For people who can afford a car like that the price of fuel is not an issue…


----------



## cougie uk (6 Mar 2022)

Cerdic said:


> Thing is, at idle an engine uses bugger all fuel.
> 
> At work, a couple of years back, we had a car that had somehow got locked with the keys inside and the engine running. It sat at the back of the yard for about three DAYS before it ran out of fuel!

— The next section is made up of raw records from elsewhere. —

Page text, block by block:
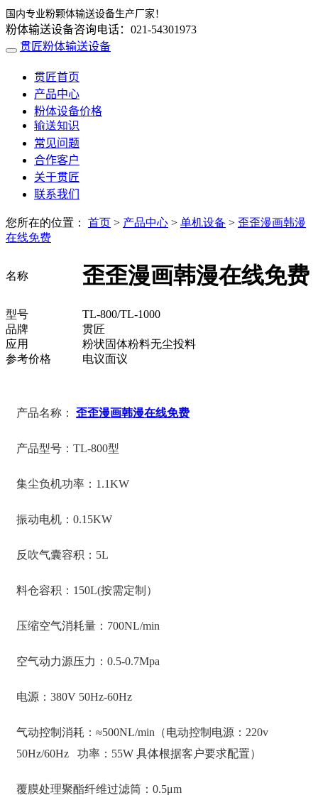
国内专业粉颗体输送设备生产厂家！
粉体输送设备咨询电话：021-54301973
贯匠粉体输送设备
贯匠首页
产品中心
粉体设备价格
输送知识
常见问题
合作客户
关于贯匠
联系我们
您所在的位置： 首页 > 产品中心 > 单机设备 > 歪歪漫画韩漫
在线免费
名称 歪歪漫画韩漫在线免费
型号
TL-800/TL-1000
品牌
贯匠
应用
粉状固体粉料无尘投料
参考价格
电议面议
产品名称： 歪歪漫画韩漫在线免费
产品型号：TL-800型
集尘负机功率：1.1KW
振动电机：0.15KW
反吹气囊容积：5L
料仓容积：150L(按需定制）
压缩空气消耗量：700NL/min
空气动力源压力：0.5-0.7Mpa
电源：380V 50Hz-60Hz
气动控制消耗：≈500NL/min（电动控制电源：220v
50Hz/60Hz 功率：55W 具体根据客户要求配置）
覆膜处理聚酯纤维过滤筒：0.5μm

But why ? It's not like the doors open when it's out of fuel ? 
Or were his keys getting posted on or something ?


----------



## cougie uk (6 Mar 2022)

Brandane said:


> I hope you'll be rejoicing as much about the cost of road transport for almost every item you buy. An artic does about 8 mpg..... But hey; let's blame price rises on drivers getting an extra pound per hour .

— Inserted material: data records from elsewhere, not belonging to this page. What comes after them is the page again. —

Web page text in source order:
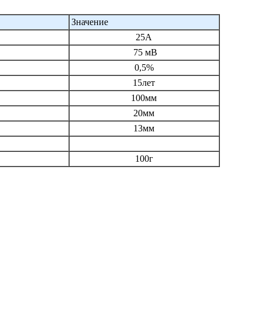
Значение
25А
75 мВ
0,5%
15лет
100мм
20мм
13мм
100г
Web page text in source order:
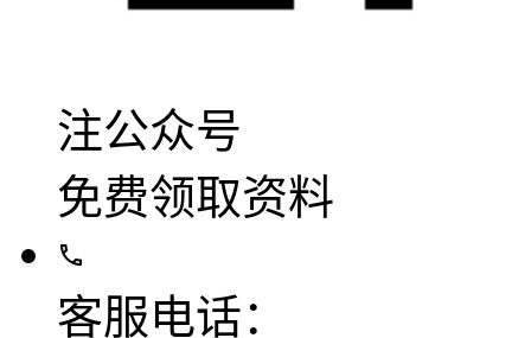
注公众号
免费领取资料
客服电话：
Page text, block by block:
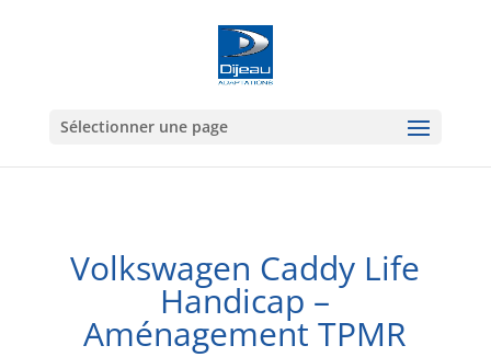
Sélectionner une page
Volkswagen Caddy Life
Handicap –
Aménagement TPMR
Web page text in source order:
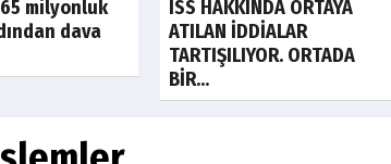
Son Dakika
milyonluk
dava
Son Dakika
ISS HAKKINDA ORTAYA
ATILAN İDDİALAR
TARTIŞILIYOR. ORTADA
BİR...

True that transport and all costs will go up but imagine if it was just goods vehicles on the road. No congestion !


----------



## Cerdic (6 Mar 2022)

The keys were locked inside the car so we couldn’t open it to turn the engine off. The spare keys are all held at head office who were a bit slow posting them out to us!


----------



## shep (6 Mar 2022)

cougie uk said:


> True that transport and all costs will go up but imagine if it was just goods vehicles on the road. No congestion !


And no service industry or tradesmen?

What dreamworld do you live in?


----------



## vickster (6 Mar 2022)

shep said:


> And no service industry or tradesmen?
> 
> What dreamworld do you live in?


And no hospitals or schools or care homes functioning as their staff can’t get to work.
what about buses, they can certainly cause congestion in London.


----------



## Oldhippy (6 Mar 2022)

Ultimately unless there is a catastrophic event, environmental or otherwise that gives humanity no choice but to change their way of life there will be so many people who continue to carry on as 'normal' regardless of cost. Despite overwhelming evidence of the damage vehicles cause, health, environmental without a societal sea change and the political will they will be regarded as essential to existence.


----------



## Ming the Merciless (6 Mar 2022)

vickster said:


> And no hospitals or schools or care homes functioning as their staff can’t get to work.
> what about buses, they can certainly cause congestion in London.



How on earth does a bus cause congestion? Surely it’s down to the volume of private vehicles on the road, both those being driven somewhere, and those parked up reducing the width of usable road?


----------



## BoldonLad (6 Mar 2022)

Ming the Merciless said:


> How on earth does a bus cause congestion? Surely it’s down to the volume of private vehicles on the road, both those being driven somewhere, and those parked up reducing the width of usable road?



Surely ANYTHING can cause congestion, if there are enough of them?


----------



## Ming the Merciless (6 Mar 2022)

BoldonLad said:


> Surely ANYTHING can cause congestion, if there are enough of them?



In theory but the number of buses is tiny compared to amount of traffic.

This photo demonstrates the space taken up by bus, cycle, car for same number of people.


----------



## vickster (6 Mar 2022)

Try Oxford Street on a Saturday with its queues of the big red jobs (with the odd black cab interspersed)


----------



## MrGrumpy (6 Mar 2022)

cougie uk said:


> True that transport and all costs will go up but imagine if it was just goods vehicles on the road. No congestion !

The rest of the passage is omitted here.